The provider rejects an unsupported method/constraint combination rather than altering the generated weights after the solve.

The V1 LLM surface exposes a uniform max_weight; individual min_weights remain zero by design (long-only is the natural default). Per-asset minimum weights are available to programmatic callers through OptimizationSpec and will be surfaced to the agent only with a dedicated portfolio-policy interface.

Benchmarks and backtests

Create a versioned model portfolio, for example a 70/30 ACWI/aggregate-bond allocation, before referencing it by benchmark_id. It is always available as a performance comparator; MeanRisk policies can also enforce an optional tracking-error budget against it.

portfolio_optimizer_backtest fits Skfolio on the requested return frequency and values the resulting holding periods on daily simple returns. Its train_size is measured in fitting-return observations; its rebalance_frequency (D/W/M/Q) independently controls when weights are renewed. A fit ending at a rebalance endpoint is applied beginning with the following daily observation, so there is no look-ahead or artificial extra execution delay. OOS NAV, costs, drawdown, CAGR and annualised realised metrics therefore use daily data and factor 252, even when fitting is weekly or monthly.

Tool results distinguish annualized_mean from geometric cagr; the latter comes from the compounded daily OOS wealth curve.

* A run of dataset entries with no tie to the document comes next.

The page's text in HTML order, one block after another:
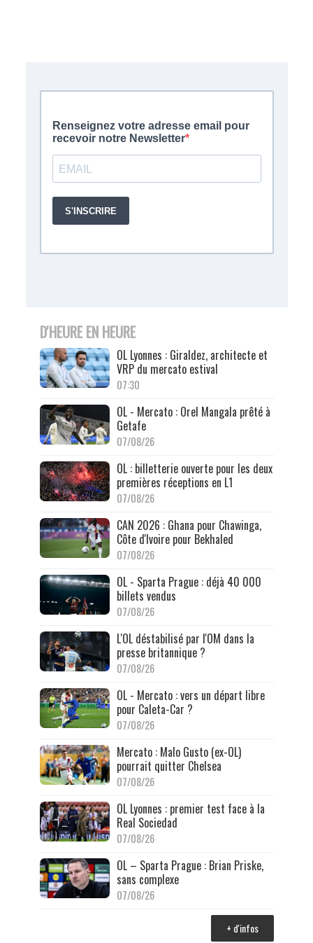
D'HEURE EN HEURE
OL Lyonnes : Giraldez, architecte et
VRP du mercato estival
07:30
OL - Mercato : Orel Mangala prêté à
Getafe
07/08/26
OL : billetterie ouverte pour les deux
premières réceptions en L1
07/08/26
CAN 2026 : Ghana pour Chawinga,
Côte d'Ivoire pour Bekhaled
07/08/26
OL - Sparta Prague : déjà 40 000
billets vendus
07/08/26
L'OL déstabilisé par l'OM dans la
presse britannique ?
07/08/26
OL - Mercato : vers un départ libre
pour Caleta-Car ?
07/08/26
Mercato : Malo Gusto (ex-OL)
pourrait quitter Chelsea
07/08/26
OL Lyonnes : premier test face à la
Real Sociedad
07/08/26
OL – Sparta Prague : Brian Priske,
sans complexe
07/08/26
+ d'infos
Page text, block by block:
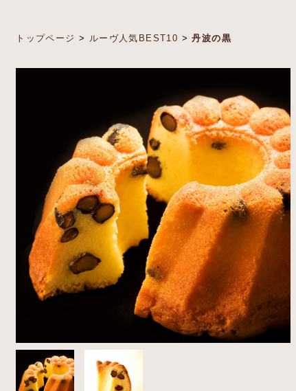
トップページ > ルーヴ人気BEST10 >丹波の黒
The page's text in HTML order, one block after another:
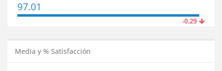
97.01
-0.29
Media y % Satisfacción
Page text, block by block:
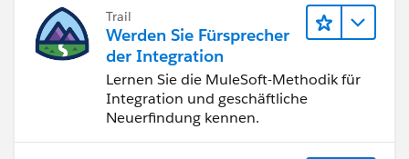
Trail
Werden Sie Fürsprecher
der Integration
Lernen Sie die MuleSoft-Methodik für
Integration und geschäftliche
Neuerfindung kennen.
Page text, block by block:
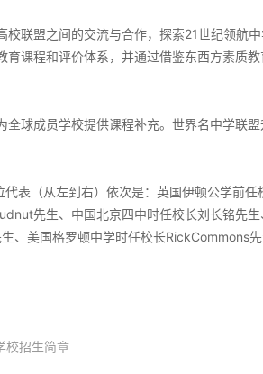
联盟之间的交流与合作，探索21世纪领航
课程和评价体系，并通过借鉴东西方素质
球成员学校提供课程补充。世界名中学联
表（从左到右）依次是：英国伊顿公学前
先生、中国北京四中时任校长刘长铭先
、美国格罗顿中学时任校长RickCommons
校招生简章
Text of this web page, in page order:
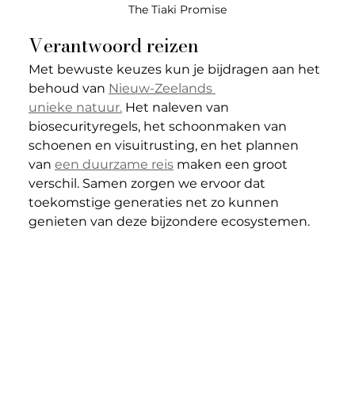
The Tiaki Promise
Verantwoord reizen
Met bewuste keuzes kun je bijdragen aan het
behoud van Nieuw-Zeelands
unieke natuur. Het naleven van
biosecurityregels, het schoonmaken van
schoenen en visuitrusting, en het plannen
van een duurzame reis maken een groot
verschil. Samen zorgen we ervoor dat
toekomstige generaties net zo kunnen
genieten van deze bijzondere ecosystemen.
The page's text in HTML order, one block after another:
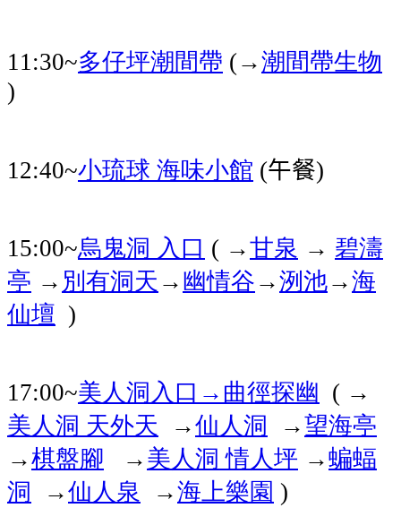
11:30~多仔坪潮間帶 (→潮間帶生物
)
12:40~小琉球 海味小館 (午餐)
15:00~烏鬼洞 入口 ( →甘泉 → 碧濤
亭 → 別有洞天 → 幽情谷 →洌池→海
仙壇 )
17:00~美人洞入口→曲徑探幽 ( →
美人洞 天外天 →仙人洞 →望海亭
→棋盤腳 → 美人洞 情人坪 →蝙蝠
洞 →仙人泉 →海上樂園 )
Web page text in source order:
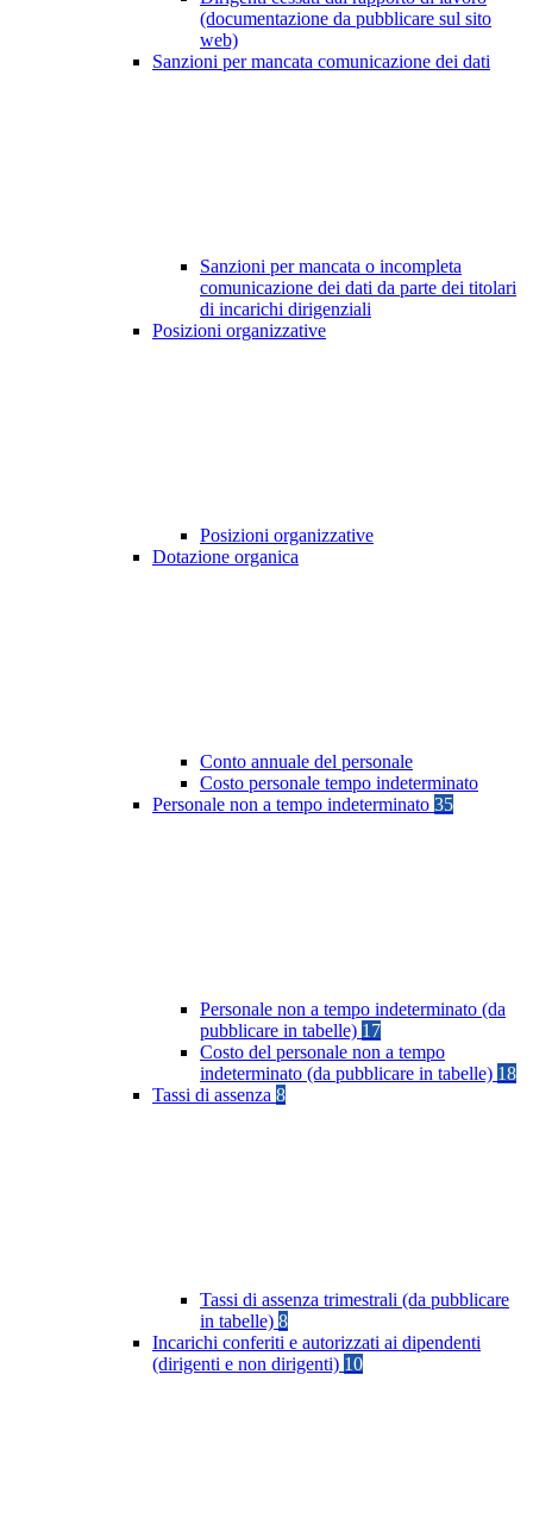
(documentazione da pubblicare sul sito
web)
Sanzioni per mancata comunicazione dei dati
Sanzioni per mancata o incompleta
comunicazione dei dati da parte dei titolari
di incarichi dirigenziali
Posizioni organizzative
Posizioni organizzative
Dotazione organica
Conto annuale del personale
Costo personale tempo indeterminato
Personale non a tempo indeterminato 35
Personale non a tempo indeterminato (da
pubblicare in tabelle) 17
Costo del personale non a tempo
indeterminato (da pubblicare in tabelle) 18
Tassi di assenza 8
Tassi di assenza trimestrali (da pubblicare
in tabelle) 8
Incarichi conferiti e autorizzati ai dipendenti
(dirigenti e non dirigenti) 10
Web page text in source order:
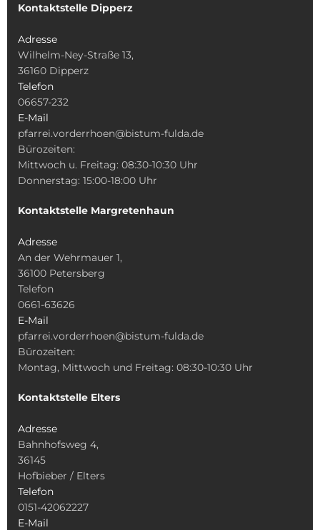
Kontaktstelle Dipperz
Adresse
Wilhelm-Ney-Straße 13,
36160 Dipperz
Telefon
06657-232
E-Mail
pfarrei.vorderrhoen@bistum-fulda.de
Bürozeiten:
Mittwoch u. Freitag: 08:30-10:30 Uhr
Donnerstag: 15:00-18:00 Uhr
Kontaktstelle Margretenhaun
Adresse
An der Wehrmauer 1,
36100 Petersberg
Telefon
0661-63626
E-Mail
pfarrei.vorderrhoen@bistum-fulda.de
Bürozeiten:
Montag, Mittwoch und Freitag: 08:30-10:30 Uhr
Kontaktstelle Elters
Adresse
Bahnhofsweg 4,
36145
Hofbieber / Elters
Telefon
0151-42062227
E-Mail
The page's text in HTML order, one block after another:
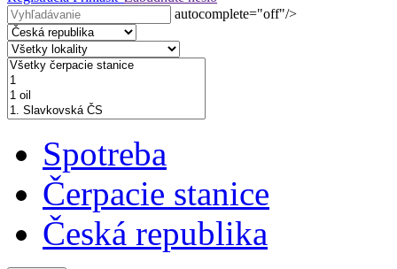
autocomplete="off"/>
Spotreba
Čerpacie stanice
Česká republika
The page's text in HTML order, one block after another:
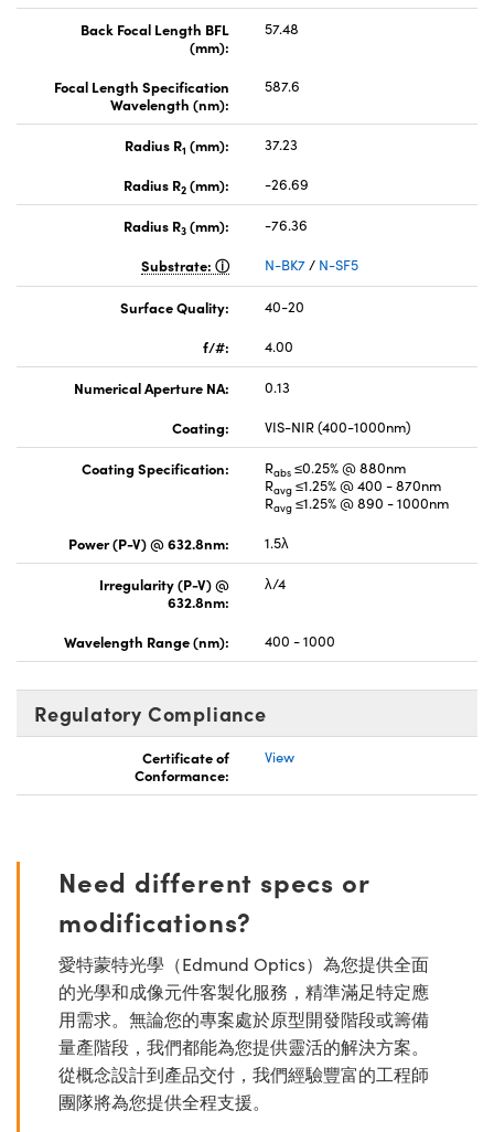
Back Focal Length BFL
(mm):
57.48
Focal Length Specification
Wavelength (nm):
587.6
Radius R1 (mm):
37.23
Radius R2 (mm): -26.69
Radius R3 (mm):
-76.36
Substrate:
N-BK7/ N-SF5
Surface Quality:
40-20
f/#:
4.00
Numerical Aperture NA:
0.13
Coating:
VIS-NIR (400-1000nm)
Coating Specification: Rabs ≤0.25% @ 880nm
Ravg ≤1.25% @ 400 - 870nm
Ravg ≤1.25% @ 890 - 1000nm
Power (P-V) @ 632.8nm:
1.5λ
Irregularity (P-V) @
632.8nm:
λ/4
Wavelength Range (nm): 400 - 1000
Regulatory Compliance
Certificate of
Conformance:
View
Need different specs or
modifications?
愛特蒙特光學（Edmund Optics）為您提供全面
的光學和成像元件客製化服務，精準滿足特定應
用需求。無論您的專案處於原型開發階段或籌備
量產階段，我們都能為您提供靈活的解決方案。
從概念設計到產品交付，我們經驗豐富的工程師
團隊將為您提供全程支援。
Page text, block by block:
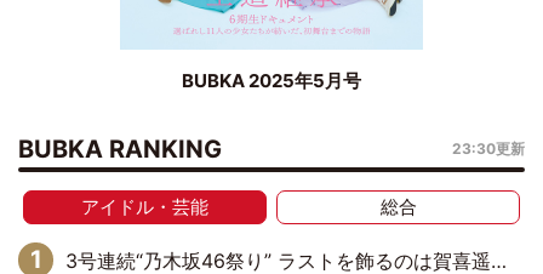
BUBKA 2025年5月号
BUBKA RANKING 23:30更新
アイドル・芸能 総合
3号連続“乃木坂46祭り” ラストを飾るのは賀喜遥香…5年ぶりの登場に「5年分大人になった私を見ていただけたら」
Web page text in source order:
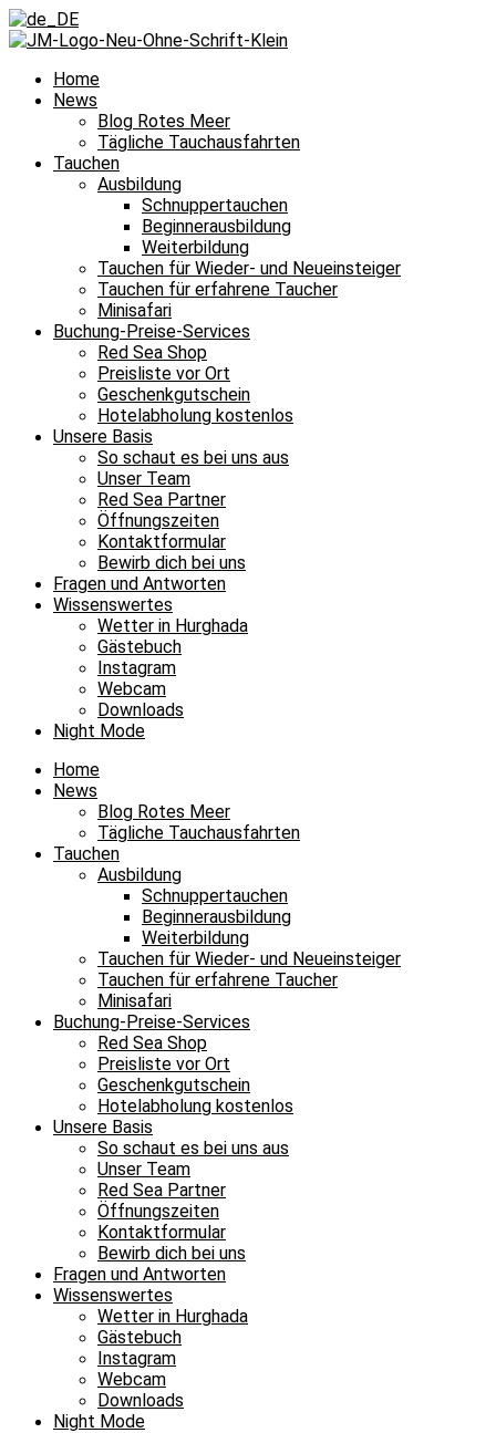
Home
News
Blog Rotes Meer
Tägliche Tauchausfahrten
Tauchen
Ausbildung
Schnuppertauchen
Beginnerausbildung
Weiterbildung
Tauchen für Wieder- und Neueinsteiger
Tauchen für erfahrene Taucher
Minisafari
Buchung-Preise-Services
Red Sea Shop
Preisliste vor Ort
Geschenkgutschein
Hotelabholung kostenlos
Unsere Basis
So schaut es bei uns aus
Unser Team
Red Sea Partner
Öffnungszeiten
Kontaktformular
Bewirb dich bei uns
Fragen und Antworten
Wissenswertes
Wetter in Hurghada
Gästebuch
Instagram
Webcam
Downloads
Night Mode
Home
News
Blog Rotes Meer
Tägliche Tauchausfahrten
Tauchen
Ausbildung
Schnuppertauchen
Beginnerausbildung
Weiterbildung
Tauchen für Wieder- und Neueinsteiger
Tauchen für erfahrene Taucher
Minisafari
Buchung-Preise-Services
Red Sea Shop
Preisliste vor Ort
Geschenkgutschein
Hotelabholung kostenlos
Unsere Basis
So schaut es bei uns aus
Unser Team
Red Sea Partner
Öffnungszeiten
Kontaktformular
Bewirb dich bei uns
Fragen und Antworten
Wissenswertes
Wetter in Hurghada
Gästebuch
Instagram
Webcam
Downloads
Night Mode
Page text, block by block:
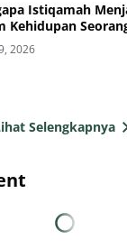
Istiqamah
Kehidupan
2026
Selengkapnya
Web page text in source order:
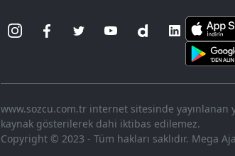
www.sozcu.com.tr internet sitesinde yayınlanan
kaynak gösterilerek dahi iktibas edilemez.
Copyright © 2023 - Tüm hakları saklıdır. Mega
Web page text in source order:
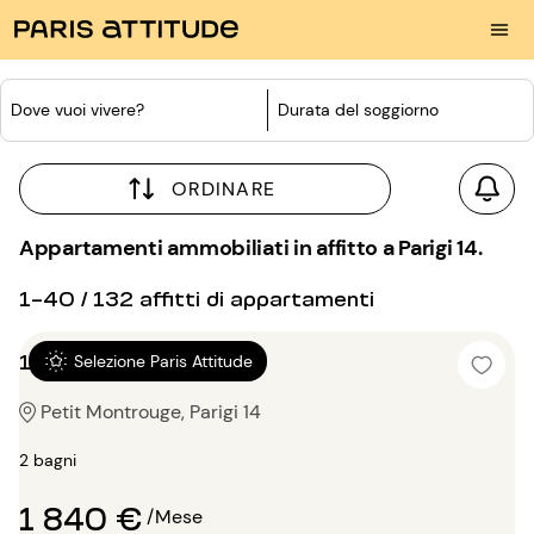
Dove vuoi vivere? Durata del soggiorno
ORDINARE
Appartamenti ammobiliati in affitto a Parigi 14.
1-40 / 132 affitti di appartamenti
Selezione Paris Attitude
1 locale 45m²
Petit Montrouge, Parigi 14
2 bagni
1 840 €/Mese
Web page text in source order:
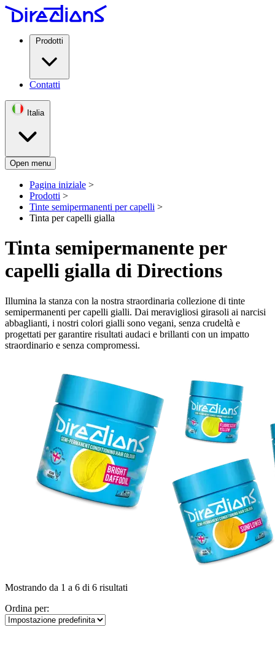
Prodotti
Contatti
Italia
Open menu
Pagina iniziale >
Prodotti >
Tinte semipermanenti per capelli >
Tinta per capelli gialla
Tinta semipermanente per
capelli gialla di Directions
Illumina la stanza con la nostra straordinaria collezione di tinte
semipermanenti per capelli gialli. Dai meravigliosi girasoli ai narcisi
abbaglianti, i nostri colori gialli sono vegani, senza crudeltà e
progettati per garantire risultati audaci e brillanti con un impatto
straordinario e senza compromessi.
Mostrando da 1 a 6 di 6 risultati
Ordina per:
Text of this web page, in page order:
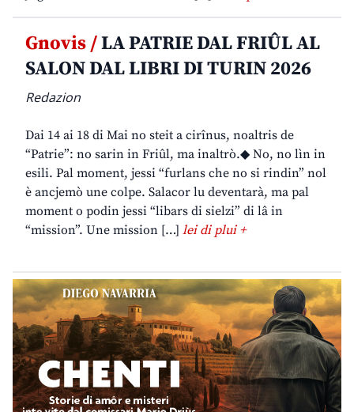
Gnovis /LA PATRIE DAL FRIÛL AL
SALON DAL LIBRI DI TURIN 2026
Redazion
Dai 14 ai 18 di Mai no steit a cirînus, noaltris de
“Patrie”: no sarin in Friûl, ma inaltrò.◆ No, no lìn in
esili. Pal moment, jessi “furlans che no si rindin” nol
è ancjemò une colpe. Salacor lu deventarà, ma pal
moment o podin jessi “libars di sielzi” di lâ in
“mission”. Une mission […] lei di plui +
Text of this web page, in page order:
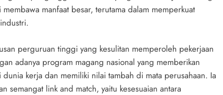
manfaat besar, terutama dalam memperkuat
perguruan tinggi yang kesulitan memperoleh pekerjaan
adanya program magang nasional yang memberikan
kerja dan memiliki nilai tambah di mata perusahaan. Ia
semangat link and match, yaitu kesesuaian antara
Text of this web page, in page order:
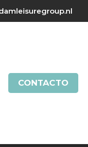
CONTACTO
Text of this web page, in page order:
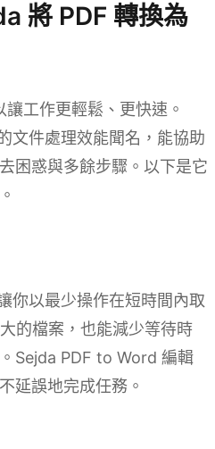
將 PDF 轉換為
工作更輕鬆、更快速。
文件處理效能聞名，能協助
困惑與多餘步驟。以下是它
你以最少操作在短時間內取
的檔案，也能減少等待時
Sejda PDF to Word 編輯
延誤地完成任務。
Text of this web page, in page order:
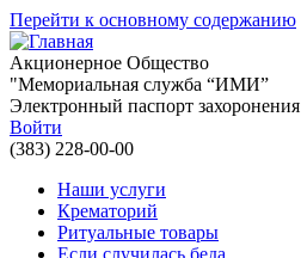
Перейти к основному содержанию
Акционерное Общество
"Мемориальная служба “ИМИ”
Электронный паспорт захоронения
Войти
(383) 228-00-00
Наши услуги
Крематорий
Ритуальные товары
Если случилась беда
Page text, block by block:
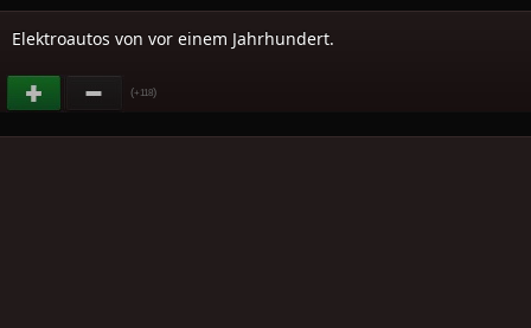
Elektroautos von vor einem Jahrhundert.
(+118)
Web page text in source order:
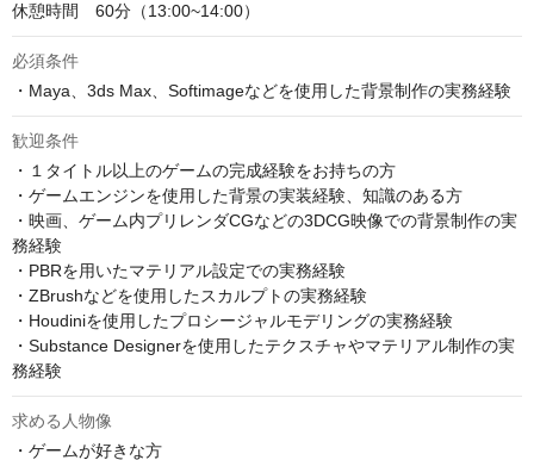
休憩時間　60分（13:00~14:00）
必須条件
・Maya、3ds Max、Softimageなどを使用した背景制作の実務経験
歓迎条件
・１タイトル以上のゲームの完成経験をお持ちの方
・ゲームエンジンを使用した背景の実装経験、知識のある方
・映画、ゲーム内プリレンダCGなどの3DCG映像での背景制作の実
務経験
・PBRを用いたマテリアル設定での実務経験
・ZBrushなどを使用したスカルプトの実務経験
・Houdiniを使用したプロシージャルモデリングの実務経験
・Substance Designerを使用したテクスチャやマテリアル制作の実
務経験
求める人物像
・ゲームが好きな方
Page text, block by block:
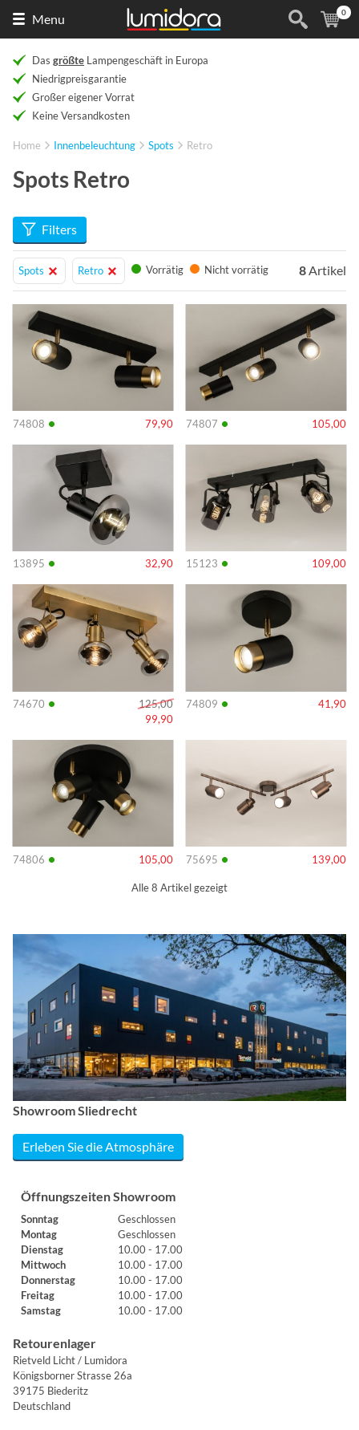
Menu (
0
Das größte Lampengeschäft in Europa
Niedrigpreisgarantie
Großer eigener Vorrat
Keine Versandkosten
Home Innenbeleuchtung Spots Retro
Spots Retro
Filters
Spots Retro Vorrätig Nicht vorrätig 8Artikel
74808 • 79,90
Info
74807 • 105,00
Info
13895 • 32,90
Info
15123 • 109,00
Info
74670 •
125,00
99,90
Info
74809 • 41,90
Info
74806 • 105,00
Info
75695 • 139,00
Info
Alle 8 Artikel gezeigt
Showroom Sliedrecht
Erleben Sie die Atmosphäre
Öffnungszeiten Showroom
Sonntag
Geschlossen
Montag
Geschlossen
Dienstag
10.00 - 17.00
Mittwoch
10.00 - 17.00
Donnerstag
10.00 - 17.00
Freitag
10.00 - 17.00
Samstag
10.00 - 17.00
Retourenlager
Rietveld Licht / Lumidora
Königsborner Strasse 26a
39175 Biederitz
Deutschland
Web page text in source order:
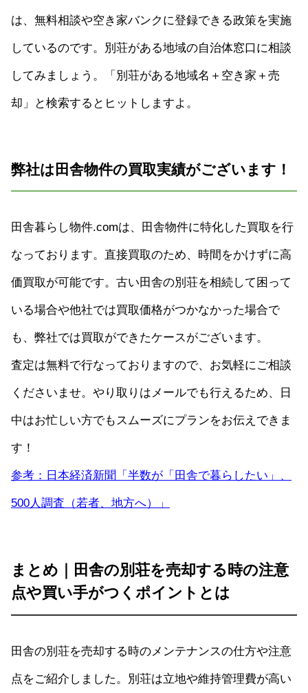
は、無料相談や空き家バンクに登録できる政策を実施
しているのです。別荘がある地域の自治体窓口に相談
してみましょう。「別荘がある地域名＋空き家＋売
却」と検索するとヒットしますよ。
弊社は田舎物件の買取実績がございます！
田舎暮らし物件.comは、田舎物件に特化した買取を行
なっております。直接買取のため、時間をかけずに高
価買取が可能です。古い田舎の別荘を相続して困って
いる場合や他社では買取価格がつかなかった場合で
も、弊社では買取ができたケースがございます。
査定は無料で行なっておりますので、お気軽にご相談
くださいませ。やり取りはメールでも行えるため、日
中はお忙しい方でもスムーズにプランをお伝えできま
す！
参考：日本経済新聞「半数が「田舎で暮らしたい」、
500人調査（若者、地方へ）」
まとめ｜田舎の別荘を売却する時の注意
点や買い手がつくポイントとは
田舎の別荘を売却する時のメンテナンスの仕方や注意
点をご紹介しました。別荘は立地や維持管理費が高い

The store records benchmark versions, specifications, weights at each out-of-sample rebalance, aggregate metrics and data provenance—but not historical observations.

Pass a chart_filename only when the provider has been built with an artifacts_dir. It writes a PNG of strategy versus benchmark cumulative out-of-sample return and returns only a sandboxed file: artifact reference; no observations are returned to the LLM. Pair that reference with ReportTools(..., files=ReportFiles(...)) and save_memo_html for a self-contained HTML report with the chart embedded.

Live DeepSeek smoke test

examples/run_portfolio_optimization_deepseek.py performs a live agentic smoke test: DeepSeek receives only the DataHub, optimizer, report and Telegram providers plus a portfolio-research objective. It decides the tool sequence and the appropriate policy comparison for a SPY/GLD/TLT/BCI universe against a 70/30 SPY/TLT benchmark, using a three-year rolling window and quarterly rebalancing. It saves a self-contained HTML report with OOS chart(s) and uses the existing Telegram tool provider to send both outputs. The runner verifies only completion artifacts (backtest, persisted HTML, message and attachment), not a prescribed chain of tool calls. It reads DEEPSEEK_API_KEY, TELEGRAM_BOT_TOKEN and TELEGRAM_CHAT_ID from the environment (with the established workspace deepseek.env fallback for local development). Telegram receives only a short status message; the detailed Markdown report is attached as a document.